You know I had forgot that guys are the type to just fix a problem and that maybe I just need to try lission more. And I agree with need more time, I thought about this all night and came to the same conclusion that we need more one on one time. A couple months ago we went away for 1 day to a hotel and that helped a ton we talked a lot and grew closer. I can tell we need more times like this. I came away from that day relising she needs more quality time with me and I need it with her and some how I got caught up in life and forgot it.

But I think you might be right maybe when shes getting upset and I’m busy trying to fix it or taken offense when shes trying to explain a problem or venting. I’ll be more open to this in the future.

Thanks for the tips. I believe they will help.


----------



## michzz (Jun 6, 2008)

I would say, dude, that even if you are right, you are wrong when you are arguing with an overtired mother of infant twins and a toddler.

You cannot win a competition like that.

I would also agree that you need more alone time with your wife, but calling it a meeting for three hours?

No, I think what you need is a date with her alone. Hire a sitter, get a relative, someone to help.

I also agree that you and she are in a marathon of sleep deficit and will be until she gets a break when the kids go to school.

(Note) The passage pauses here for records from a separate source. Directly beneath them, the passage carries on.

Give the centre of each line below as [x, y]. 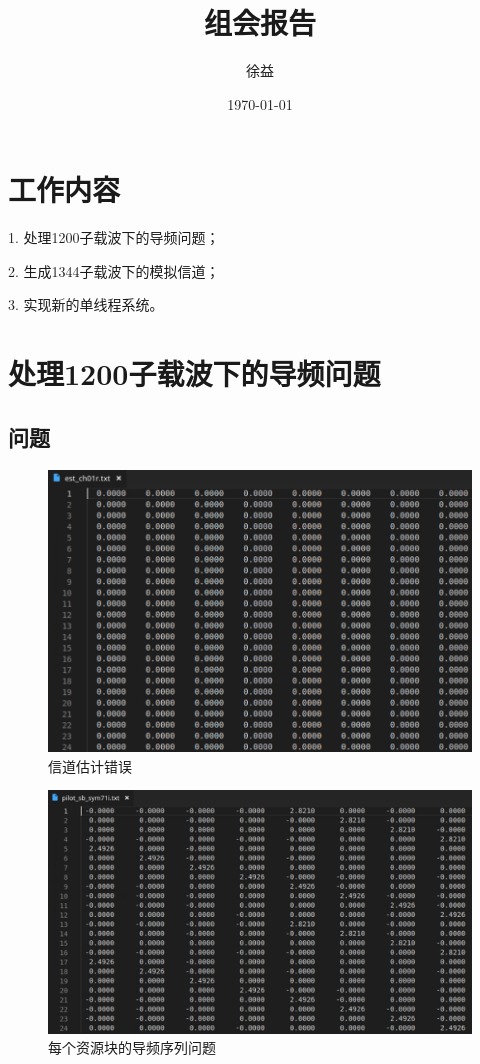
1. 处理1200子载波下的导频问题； [114, 237]
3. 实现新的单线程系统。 [86, 304]
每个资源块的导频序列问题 [132, 1047]
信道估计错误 [90, 765]
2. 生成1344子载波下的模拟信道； [114, 270]
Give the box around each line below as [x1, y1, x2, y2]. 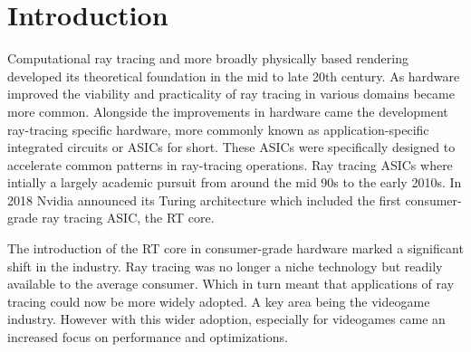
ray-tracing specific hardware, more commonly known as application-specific [7, 119, 429, 138]
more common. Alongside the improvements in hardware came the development [7, 101, 448, 120]
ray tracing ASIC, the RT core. [42, 208, 215, 227]
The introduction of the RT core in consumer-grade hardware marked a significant [7, 239, 464, 258]
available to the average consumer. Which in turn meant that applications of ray [7, 274, 455, 293]
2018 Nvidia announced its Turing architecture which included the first [7, 190, 401, 209]
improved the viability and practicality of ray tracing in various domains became [7, 84, 455, 103]
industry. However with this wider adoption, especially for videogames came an [7, 309, 446, 328]
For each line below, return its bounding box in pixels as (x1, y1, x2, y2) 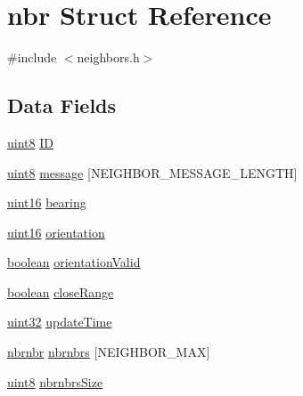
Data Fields (7, 92, 117, 119)
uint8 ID (7, 133, 53, 151)
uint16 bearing (7, 193, 86, 212)
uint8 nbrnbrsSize (7, 372, 103, 391)
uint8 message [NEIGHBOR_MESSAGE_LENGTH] (7, 163, 298, 182)
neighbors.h (77, 48, 140, 67)
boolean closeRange (7, 282, 114, 301)
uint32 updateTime (7, 312, 112, 331)
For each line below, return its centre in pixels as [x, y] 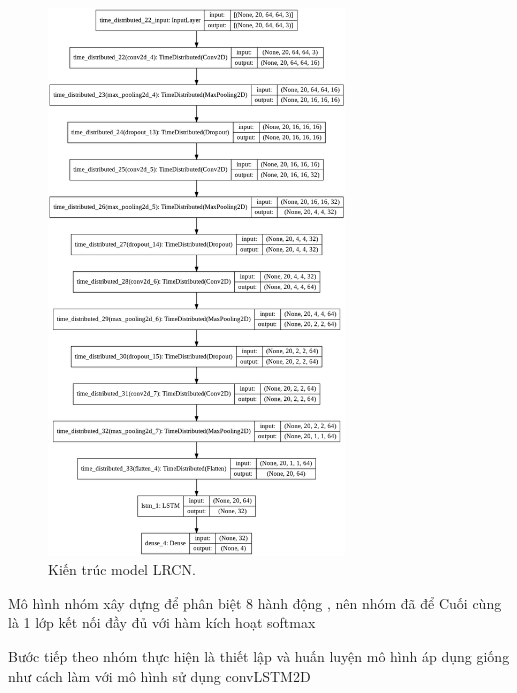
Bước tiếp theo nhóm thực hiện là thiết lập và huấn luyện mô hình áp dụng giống [259, 655]
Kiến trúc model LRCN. [122, 569]
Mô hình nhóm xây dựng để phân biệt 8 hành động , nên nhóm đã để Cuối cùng [255, 602]
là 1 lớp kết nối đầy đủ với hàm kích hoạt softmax [162, 622]
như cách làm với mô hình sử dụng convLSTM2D [159, 675]
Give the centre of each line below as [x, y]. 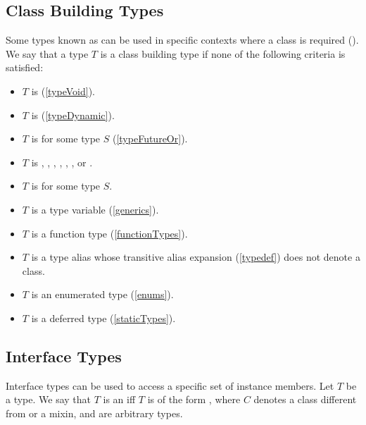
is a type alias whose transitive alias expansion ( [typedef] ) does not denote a [196, 257]
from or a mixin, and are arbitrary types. [94, 413]
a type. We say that [49, 399]
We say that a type [47, 53]
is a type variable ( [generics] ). [95, 209]
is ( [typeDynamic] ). [73, 115]
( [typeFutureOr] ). [150, 138]
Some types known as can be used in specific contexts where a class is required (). [182, 40]
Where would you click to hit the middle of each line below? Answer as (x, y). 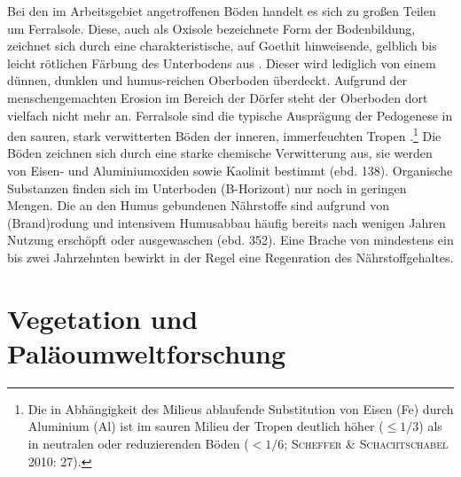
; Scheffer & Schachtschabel (366, 444)
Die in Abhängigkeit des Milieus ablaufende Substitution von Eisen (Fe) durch (241, 408)
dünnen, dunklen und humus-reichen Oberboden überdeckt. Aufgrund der (207, 80)
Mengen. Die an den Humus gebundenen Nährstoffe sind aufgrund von (199, 205)
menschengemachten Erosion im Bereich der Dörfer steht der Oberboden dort (218, 97)
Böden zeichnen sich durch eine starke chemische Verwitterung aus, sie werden (220, 153)
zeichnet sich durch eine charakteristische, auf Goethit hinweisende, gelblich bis (222, 46)
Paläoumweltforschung (147, 352)
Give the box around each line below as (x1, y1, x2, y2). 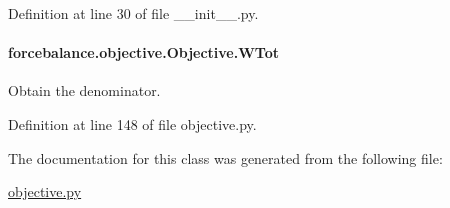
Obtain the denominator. (8, 80, 161, 101)
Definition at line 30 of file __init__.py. (8, 3, 259, 23)
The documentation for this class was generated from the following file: (8, 147, 443, 168)
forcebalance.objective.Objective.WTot (8, 42, 280, 63)
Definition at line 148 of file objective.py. (8, 113, 257, 134)
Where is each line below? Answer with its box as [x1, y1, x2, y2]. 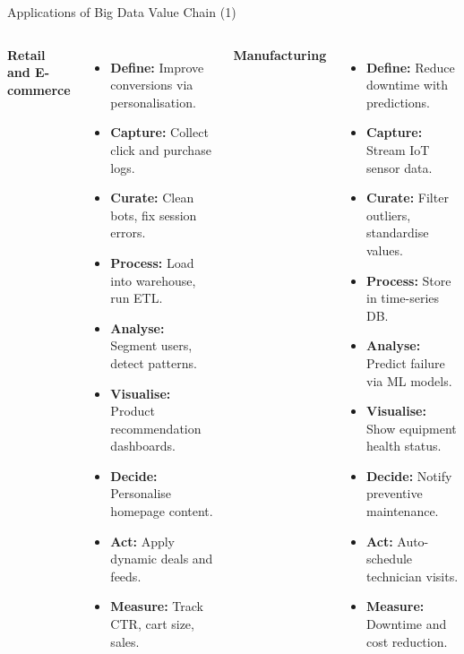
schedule [366, 549, 413, 568]
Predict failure [366, 353, 445, 372]
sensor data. [366, 158, 433, 176]
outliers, [366, 205, 411, 224]
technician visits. [366, 566, 459, 585]
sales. [110, 632, 140, 650]
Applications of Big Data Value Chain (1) [7, 3, 236, 21]
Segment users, [110, 336, 193, 355]
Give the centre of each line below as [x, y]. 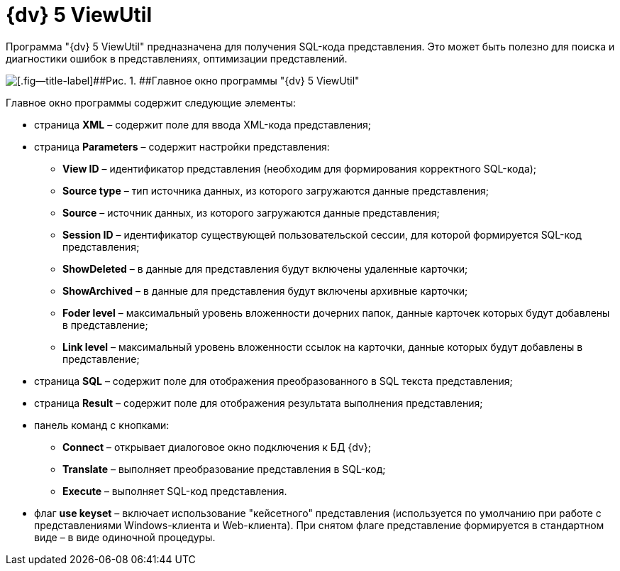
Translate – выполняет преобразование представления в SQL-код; [224, 469]
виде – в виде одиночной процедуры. [125, 537]
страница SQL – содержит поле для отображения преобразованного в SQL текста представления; [273, 381]
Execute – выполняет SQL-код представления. [175, 491]
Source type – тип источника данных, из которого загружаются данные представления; [276, 190]
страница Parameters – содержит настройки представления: [182, 146]
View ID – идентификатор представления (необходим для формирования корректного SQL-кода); [300, 168]
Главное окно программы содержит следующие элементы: [151, 102]
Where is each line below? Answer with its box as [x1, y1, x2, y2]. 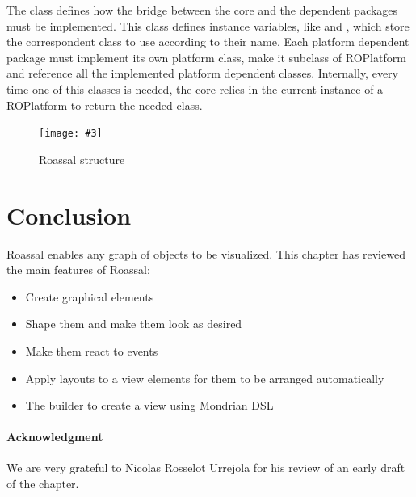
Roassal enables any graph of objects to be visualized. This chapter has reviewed [6, 245, 405, 262]
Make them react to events [25, 342, 158, 359]
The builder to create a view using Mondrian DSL [25, 397, 274, 414]
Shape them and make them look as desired [25, 315, 242, 332]
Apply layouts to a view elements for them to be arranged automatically [25, 369, 384, 386]
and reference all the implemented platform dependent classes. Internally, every [6, 65, 398, 82]
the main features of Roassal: [6, 261, 150, 278]
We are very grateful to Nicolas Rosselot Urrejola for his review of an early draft [6, 459, 405, 476]
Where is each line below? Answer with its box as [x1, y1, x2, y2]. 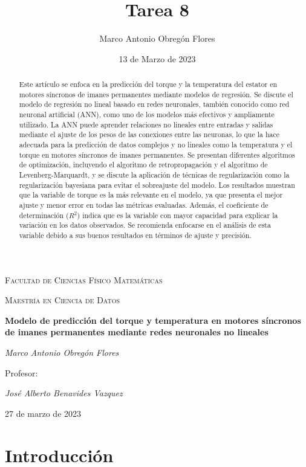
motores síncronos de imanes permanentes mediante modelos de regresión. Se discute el [19, 89, 293, 99]
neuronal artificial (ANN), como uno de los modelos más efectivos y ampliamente [19, 109, 275, 120]
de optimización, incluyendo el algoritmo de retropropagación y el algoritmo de [19, 159, 268, 170]
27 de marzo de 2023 [5, 407, 82, 419]
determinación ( [19, 210, 69, 220]
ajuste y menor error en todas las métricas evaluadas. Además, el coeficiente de [19, 199, 269, 210]
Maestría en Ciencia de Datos [5, 294, 120, 306]
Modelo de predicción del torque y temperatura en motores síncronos [5, 314, 301, 326]

A 70-hour week of work is pretty brutal. And not just on you. Your family doesn't get your presence, your wife doesn't get you there with her as a united front with the kids.'

Maybe you two need to really go over the finances and see if the actual income of the extra 30 hours is really worth the impact on your lives.

Get rid of cable TV. Start using a clothesline outside, don't go to starbucks, etc. Shop at cheaper grocery stores. Walk instead of driving everywhere. Take a lunch, a sandwich from home, to work. Raise the deductible on your car insurance. Turn off the all the vampire electronics in the house when you are not using them.

I know, I may be presuming you haven't done all those things. I'm just suggesting that working more hours and your wife and kids getting more isolated from you may not be the right path right now. And there are ways to cut back even more than one thinks to make it possible.


----------



## preso (May 1, 2009)

My advice to tired man is to hang in there, the kids are very young and this will not last a lifetime, soon your situation will improve.
Just hang in there. In a few years things will be much easier with everything. Very young children ( a few) would be hard on anyone.


----------



## Sandy55 (Jun 3, 2009)

Oh, and another thing I learned (am mother of FOUR):

You and she need to understand the power of looking at each other and KNOWINGLY say: "This too shall pass..." when it comes to children of a young age. NOTHING about raising kids is PERMANENT - other than the ever deepening of love for them; and one needs to CONSTANTLY remember, kids evolve and change, constantly...you meet one challenge and solve it, another challenge pops up. It is like playing Wack a Mole! 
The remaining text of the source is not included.